When you reach the line containing "Windmühlenweg 7, 01728 Bannewitz" in the data below, begin returning lines exactly as written, and stop once the line containing "Fliesenleger Wiesbaden" has been returned.

▶ DATA FOR PROCESSING:
# # # # # # #

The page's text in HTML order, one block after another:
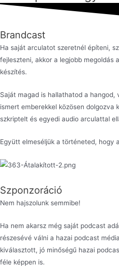
Brandcast
Ha saját arculatot szeretnél építeni,
fejleszteni, akkor a legjobb megoldás
készítés.
Saját magad is hallathatod a hangod,
ismert emberekkel közösen dolgozva
szkriptelt és egyedi audio arculattal
Együtt elmeséljük a történeted, hogy
Szponzoráció
Nem hajszolunk semmibe!
Ha nem akarsz még saját podcast
részesévé válni a hazai podcast
kiválasztott, jó minőségű hazai
féle képpen is.
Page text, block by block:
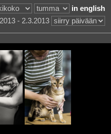
in english
- 2.3.2013
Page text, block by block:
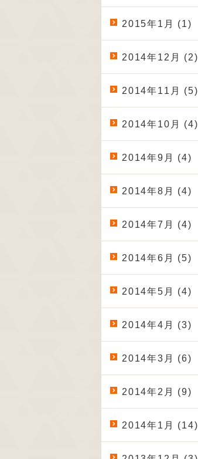
2015年1月 (1)
2014年12月 (2)
2014年11月 (5)
2014年10月 (4)
2014年9月 (4)
2014年8月 (4)
2014年7月 (4)
2014年6月 (5)
2014年5月 (4)
2014年4月 (3)
2014年3月 (6)
2014年2月 (9)
2014年1月 (14)
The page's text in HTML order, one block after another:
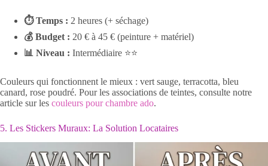
⏱ Temps : 2 heures (+ séchage)
💰 Budget : 20 € à 45 € (peinture + matériel)
📊 Niveau : Intermédiaire ⭐⭐
Couleurs qui fonctionnent le mieux : vert sauge, terracotta, bleu
canard, rose poudré. Pour les associations de teintes, consulte notre
article sur les couleurs pour chambre ado.
5. Les Stickers Muraux: La Solution Locataires
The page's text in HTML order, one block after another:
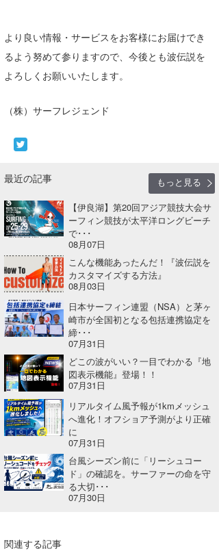
より良い情報・サービスをお客様にお届けでき
るよう努めて参りますので、今後とも波伝説を
よろしくお願いいたします。
（株）サーフレジェンド
最近の記事
もっと見る
【伊良湖】第20回アジア競技大会サ
ーフィン競技が太平洋ロングビーチ
で･･･
08月07日
こんな機能あったんだ！『波伝説を
カスタマイズする方法』
08月03日
日本サーフィン連盟（NSA）と茅ヶ
崎市が全国初となる包括連携協定を
締･･･
07月31日
どこの波がいい？一目でわかる『地
図表示機能』登場！！
07月31日
リアルタイム風予報が1kmメッシュ
へ進化！オフショア予測がより正確
に
07月31日
台風シーズン前に「リーシュコー
ド」の確認を。サーファーの命を守
る大切･･･
07月30日
関連する記事
Yasunari Inoue
Yoshiyuki Obata
熊谷素子
Colors MAGAZINE
WAVAL
福島寿実子
中浦“JET”章
植村未来
NOBUFUKU
大野”MAR”修聖
喜納海人
波伝説スタッフ
☆加藤
ECE
G◎Da
H
KID
KOBU
KY
mitz
OYZ
S.K
Soulman
VAGY
YUKI☆
波伝説
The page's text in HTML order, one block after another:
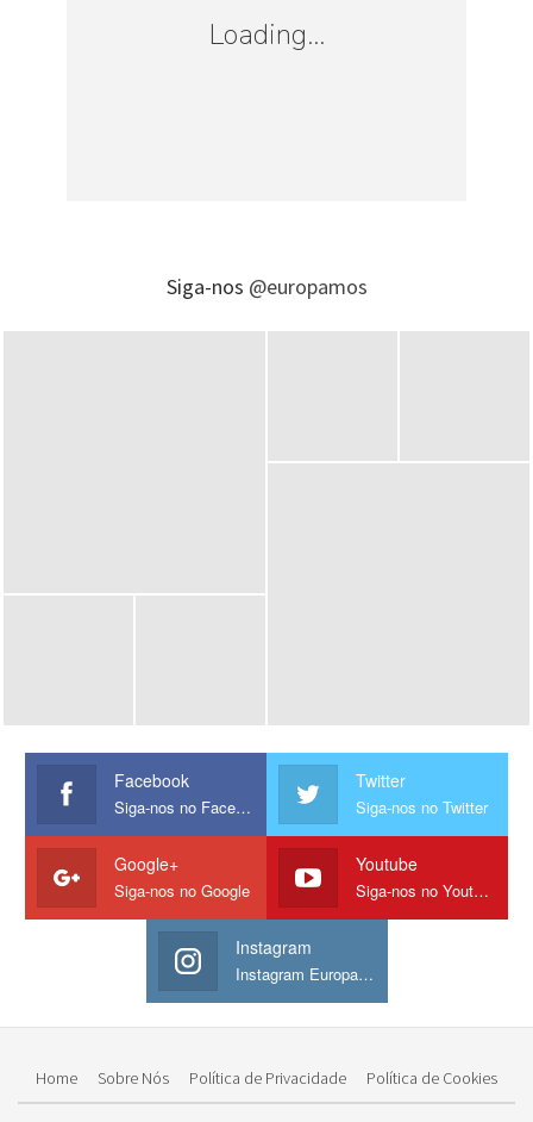
Loading...
Siga-nos @europamos
Facebook
Siga-nos no Facebook
Twitter
Siga-nos no Twitter
Google+
Siga-nos no Google
Youtube
Siga-nos no Youtube
Instagram
Instagram Europamos
Home Sobre Nós Política de Privacidade Política de Cookies
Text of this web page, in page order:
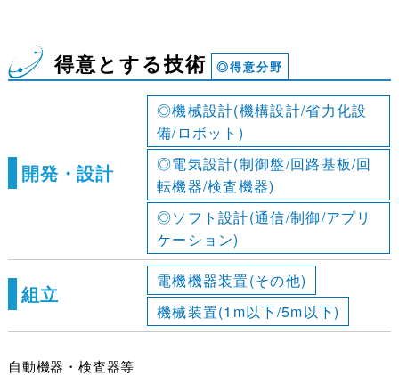
得意とする技術 ◎得意分野
開発・設計
◎機械設計(機構設計/省力化設
備/ロボット)
◎電気設計(制御盤/回路基板/回
転機器/検査機器)
◎ソフト設計(通信/制御/アプリ
ケーション)
組立
電機機器装置(その他)
機械装置(1m以下/5m以下)
自動機器・検査器等
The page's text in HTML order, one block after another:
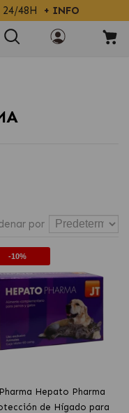
48H + INFO
por
-10%
Hepato Pharma
de Hígado para
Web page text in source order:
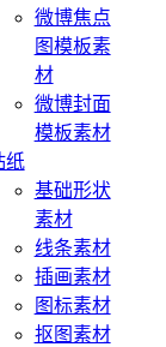
微博焦点
图模板素
材
微博封面
模板素材
纸
基础形状
素材
线条素材
插画素材
图标素材
抠图素材
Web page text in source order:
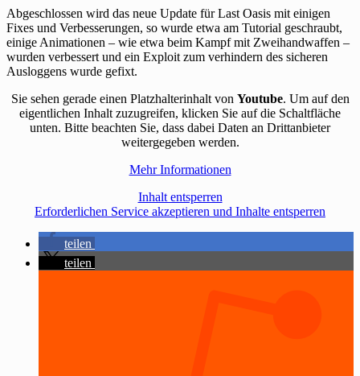
Abgeschlossen wird das neue Update für Last Oasis mit einigen
Fixes und Verbesserungen, so wurde etwa am Tutorial geschraubt,
einige Animationen – wie etwa beim Kampf mit Zweihandwaffen –
wurden verbessert und ein Exploit zum verhindern des sicheren
Ausloggens wurde gefixt.
Sie sehen gerade einen Platzhalterinhalt von Youtube. Um auf den
eigentlichen Inhalt zuzugreifen, klicken Sie auf die Schaltfläche
unten. Bitte beachten Sie, dass dabei Daten an Drittanbieter
weitergegeben werden.
Mehr Informationen
Inhalt entsperren
Erforderlichen Service akzeptieren und Inhalte entsperren
teilen
teilen
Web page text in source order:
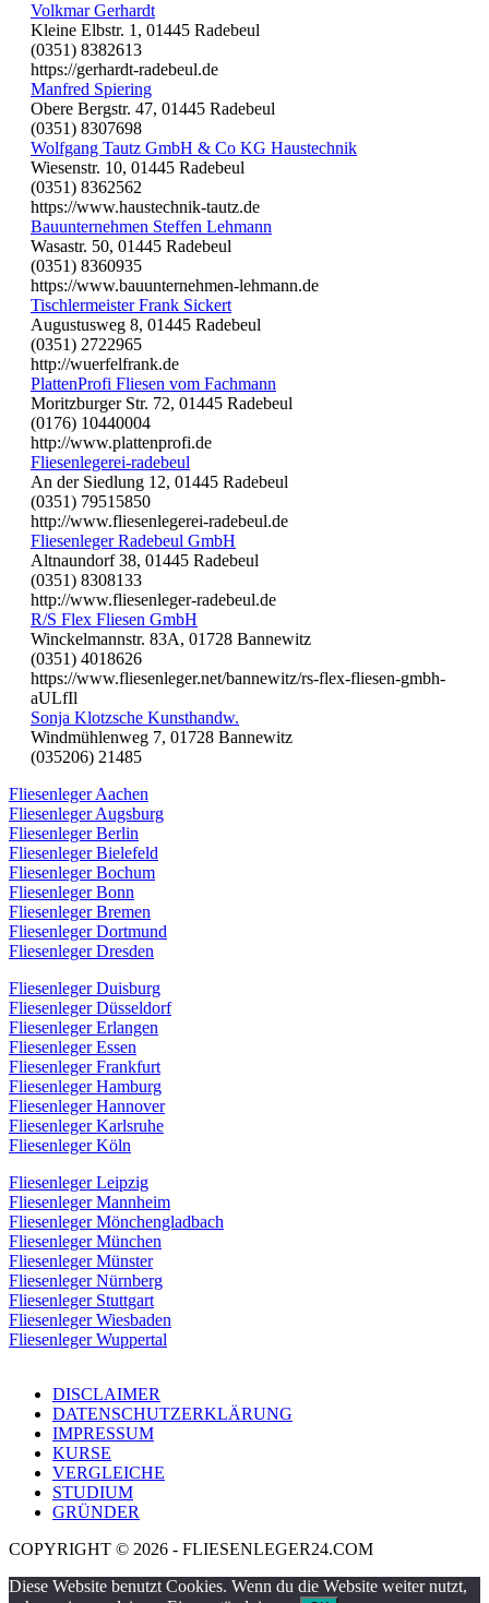
Volkmar Gerhardt
Kleine Elbstr. 1, 01445 Radebeul
(0351) 8382613
https://gerhardt-radebeul.de
Manfred Spiering
Obere Bergstr. 47, 01445 Radebeul
(0351) 8307698
Wolfgang Tautz GmbH & Co KG Haustechnik
Wiesenstr. 10, 01445 Radebeul
(0351) 8362562
https://www.haustechnik-tautz.de
Bauunternehmen Steffen Lehmann
Wasastr. 50, 01445 Radebeul
(0351) 8360935
https://www.bauunternehmen-lehmann.de
Tischlermeister Frank Sickert
Augustusweg 8, 01445 Radebeul
(0351) 2722965
http://wuerfelfrank.de
PlattenProfi Fliesen vom Fachmann
Moritzburger Str. 72, 01445 Radebeul
(0176) 10440004
http://www.plattenprofi.de
Fliesenlegerei-radebeul
An der Siedlung 12, 01445 Radebeul
(0351) 79515850
http://www.fliesenlegerei-radebeul.de
Fliesenleger Radebeul GmbH
Altnaundorf 38, 01445 Radebeul
(0351) 8308133
http://www.fliesenleger-radebeul.de
R/S Flex Fliesen GmbH
Winckelmannstr. 83A, 01728 Bannewitz
(0351) 4018626
https://www.fliesenleger.net/bannewitz/rs-flex-fliesen-gmbh-
aULfIl
Sonja Klotzsche Kunsthandw.
Windmühlenweg 7, 01728 Bannewitz
(035206) 21485
Fliesenleger Aachen
Fliesenleger Augsburg
Fliesenleger Berlin
Fliesenleger Bielefeld
Fliesenleger Bochum
Fliesenleger Bonn
Fliesenleger Bremen
Fliesenleger Dortmund
Fliesenleger Dresden
Fliesenleger Duisburg
Fliesenleger Düsseldorf
Fliesenleger Erlangen
Fliesenleger Essen
Fliesenleger Frankfurt
Fliesenleger Hamburg
Fliesenleger Hannover
Fliesenleger Karlsruhe
Fliesenleger Köln
Fliesenleger Leipzig
Fliesenleger Mannheim
Fliesenleger Mönchengladbach
Fliesenleger München
Fliesenleger Münster
Fliesenleger Nürnberg
Fliesenleger Stuttgart
Fliesenleger Wiesbaden
Fliesenleger Wuppertal
DISCLAIMER
DATENSCHUTZERKLÄRUNG
IMPRESSUM
KURSE
VERGLEICHE
STUDIUM
GRÜNDER
COPYRIGHT © 2026 - FLIESENLEGER24.COM
Diese Website benutzt Cookies. Wenn du die Website weiter nutzt,
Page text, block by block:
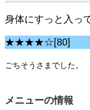
身体にすっと入っ
★★★★☆[80]
ごちそうさまでした。
メニューの情報
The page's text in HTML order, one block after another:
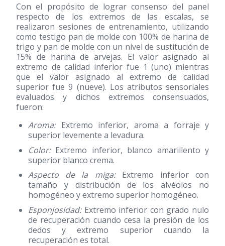
Con el propósito de lograr consenso del panel
respecto de los extremos de las escalas, se
realizaron sesiones de entrenamiento, utilizando
como testigo pan de molde con 100% de harina de
trigo y pan de molde con un nivel de sustitución de
15% de harina de arvejas. El valor asignado al
extremo de calidad inferior fue 1 (uno) mientras
que el valor asignado al extremo de calidad
superior fue 9 (nueve). Los atributos sensoriales
evaluados y dichos extremos consensuados,
fueron:
Aroma:Extremo inferior, aroma a forraje y
superior levemente a levadura.
Color:Extremo inferior, blanco amarillento y
superior blanco crema.
Aspecto de la miga:Extremo inferior con
tamaño y distribución de los alvéolos no
homogéneo y extremo superior homogéneo.
Esponjosidad:Extremo inferior con grado nulo
de recuperación cuando cesa la presión de los
dedos y extremo superior cuando la
recuperación es total.
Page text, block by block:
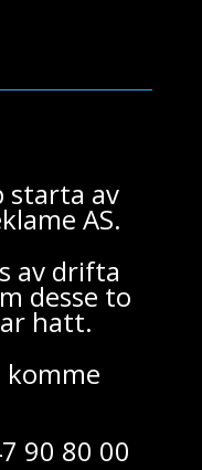
starta av
AS.
av drifta
desse to
hatt.
90 80 00
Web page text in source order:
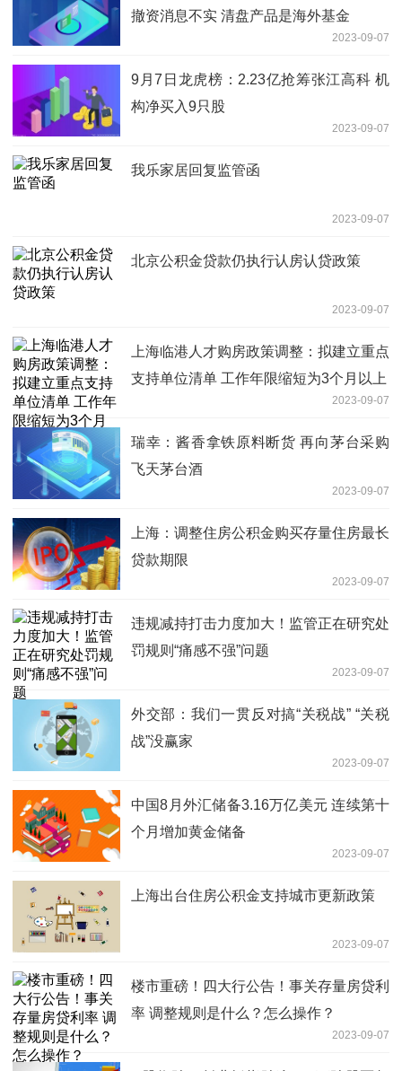
撤资消息不实 清盘产品是海外基金
2023-09-07
9月7日龙虎榜：2.23亿抢筹张江高科 机
构净买入9只股
2023-09-07
我乐家居回复监管函
2023-09-07
北京公积金贷款仍执行认房认贷政策
2023-09-07
上海临港人才购房政策调整：拟建立重点
支持单位清单 工作年限缩短为3个月以上
2023-09-07
瑞幸：酱香拿铁原料断货 再向茅台采购
飞天茅台酒
2023-09-07
上海：调整住房公积金购买存量住房最长
贷款期限
2023-09-07
违规减持打击力度加大！监管正在研究处
罚规则“痛感不强”问题
2023-09-07
外交部：我们一贯反对搞“关税战” “关税
战”没赢家
2023-09-07
中国8月外汇储备3.16万亿美元 连续第十
个月增加黄金储备
2023-09-07
上海出台住房公积金支持城市更新政策
2023-09-07
楼市重磅！四大行公告！事关存量房贷利
率 调整规则是什么？怎么操作？
2023-09-07
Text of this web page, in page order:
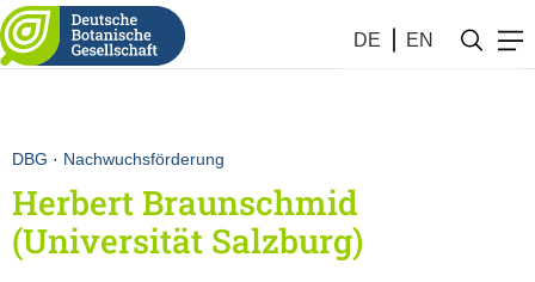
DE EN
DBG · Nachwuchsförderung
Herbert Braunschmid
(Universität Salzburg)
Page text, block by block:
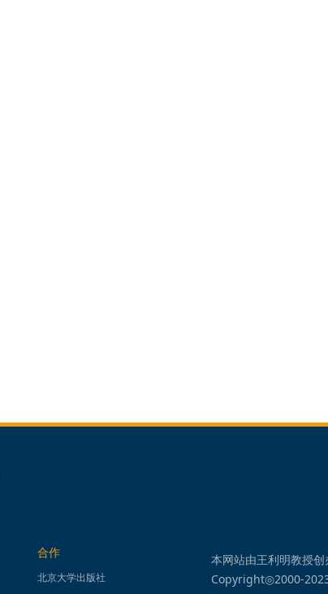
合作
北京大学出版社
本网站由王利明教授
Copyright◎2000-
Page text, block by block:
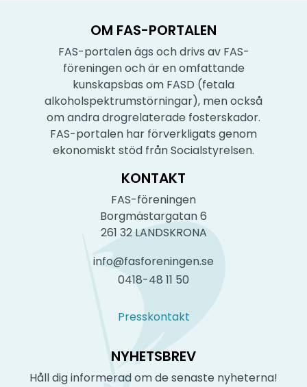
OM FAS-PORTALEN
FAS-portalen ägs och drivs av FAS-
föreningen och är en omfattande
kunskapsbas om FASD (fetala
alkoholspektrumstörningar), men också
om andra drogrelaterade fosterskador.
FAS-portalen har förverkligats genom
ekonomiskt stöd från Socialstyrelsen.
KONTAKT
FAS-föreningen
Borgmästargatan 6
261 32 LANDSKRONA
info@fasforeningen.se
0418-48 11 50
Presskontakt
NYHETSBREV
Håll dig informerad om de senaste nyheterna!
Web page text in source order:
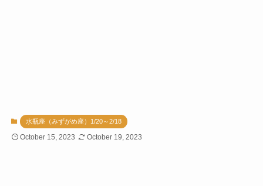
水瓶座（みずがめ座）1/20～2/18
October 15, 2023 October 19, 2023
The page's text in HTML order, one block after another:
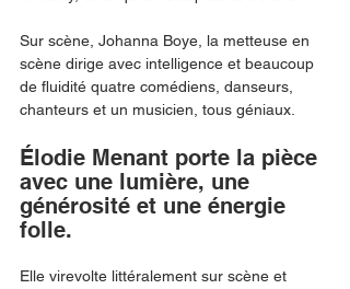
Sur scène, Johanna Boye, la metteuse en
scène dirige avec intelligence et beaucoup
de fluidité quatre comédiens, danseurs,
chanteurs et un musicien, tous géniaux.
Élodie Menant porte la pièce
avec une lumière, une
générosité et une énergie
folle.
Elle virevolte littéralement sur scène et
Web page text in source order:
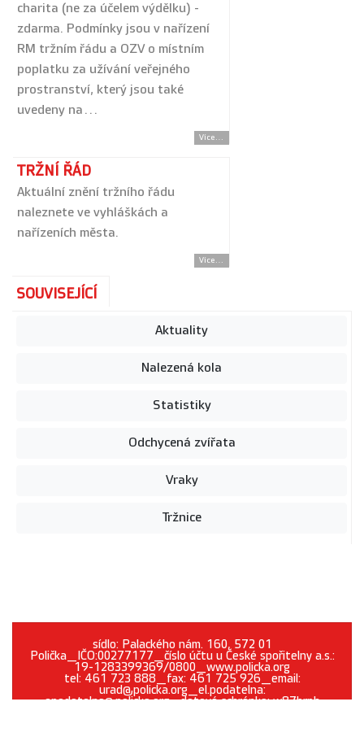
charita (ne za účelem výdělku) -
zdarma. Podmínky jsou v nařízení
RM tržním řádu a OZV o místním
poplatku za užívání veřejného
prostranství, který jsou také
uvedeny na…
Více...
TRŽNÍ ŘÁD
Aktuální znění tržního řádu
naleznete ve vyhláškách a
nařízeních města.
Více...
SOUVISEJÍCÍ
Aktuality
Nalezená kola
Statistiky
Odchycená zvířata
Vraky
Tržnice
sídlo: Palackého nám. 160, 572 01
Polička_IČO:00277177_číslo účtu u České spořitelny a.s.:
19-1283399369/0800_www.policka.org
tel: 461 723 888_fax: 461 725 926_email:
urad@policka.org_el.podatelna:
epodatelna@policka.org_datová schránka: w87brph
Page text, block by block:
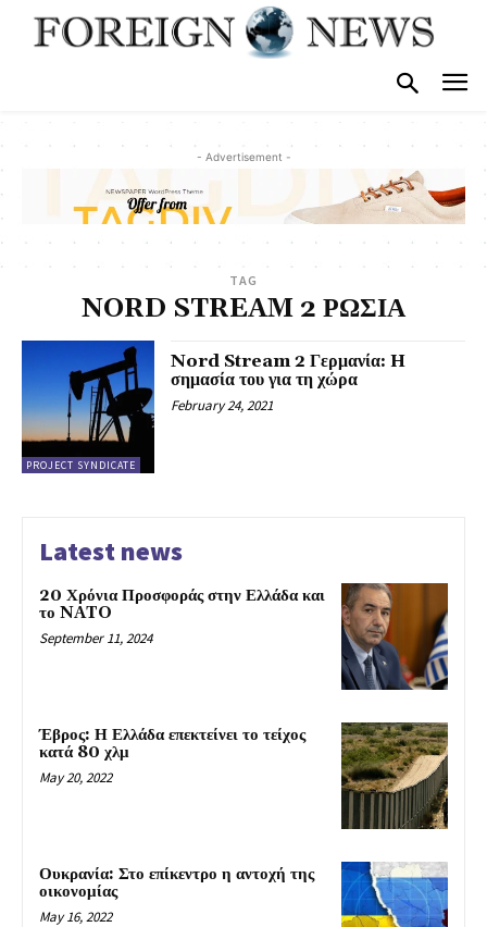
- Advertisement -
TAG
NORD STREAM 2 ΡΩΣΙΑ
PROJECT SYNDICATE
Nord Stream 2 Γερμανία: H
σημασία του για τη χώρα
February 24, 2021
Latest news
20 Χρόνια Προσφοράς στην Ελλάδα και
το NATO
September 11, 2024
Έβρος: Η Ελλάδα επεκτείνει το τείχος
κατά 80 χλμ
May 20, 2022
Ουκρανία: Στο επίκεντρο η αντοχή της
οικονομίας
May 16, 2022
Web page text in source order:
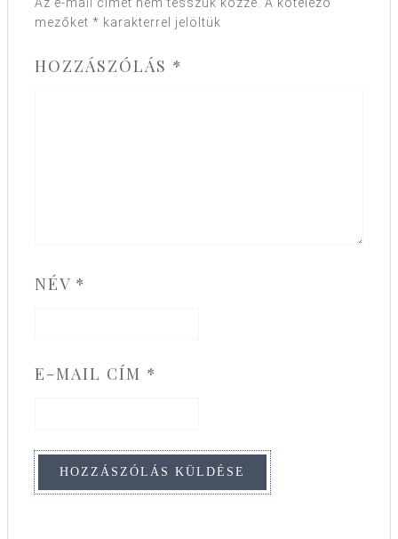
mezőket * karakterrel jelöltük
HOZZÁSZÓLÁS *
NÉV *
E-MAIL CÍM *
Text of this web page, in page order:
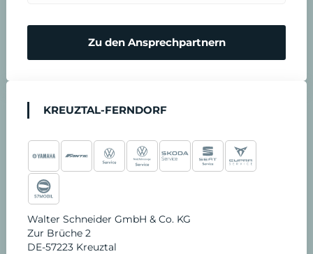
Zu den Ansprechpartnern
KREUZTAL-FERNDORF
Walter Schneider GmbH & Co. KG
Zur Brüche 2
DE-57223 Kreuztal

# # # # # # #

▶ YOUR SOLUTION:
Windmühlenweg 7, 01728 Bannewitz
(035206) 21485
Fliesenleger Aachen
Fliesenleger Augsburg
Fliesenleger Berlin
Fliesenleger Bielefeld
Fliesenleger Bochum
Fliesenleger Bonn
Fliesenleger Bremen
Fliesenleger Dortmund
Fliesenleger Dresden
Fliesenleger Duisburg
Fliesenleger Düsseldorf
Fliesenleger Erlangen
Fliesenleger Essen
Fliesenleger Frankfurt
Fliesenleger Hamburg
Fliesenleger Hannover
Fliesenleger Karlsruhe
Fliesenleger Köln
Fliesenleger Leipzig
Fliesenleger Mannheim
Fliesenleger Mönchengladbach
Fliesenleger München
Fliesenleger Münster
Fliesenleger Nürnberg
Fliesenleger Stuttgart
Fliesenleger Wiesbaden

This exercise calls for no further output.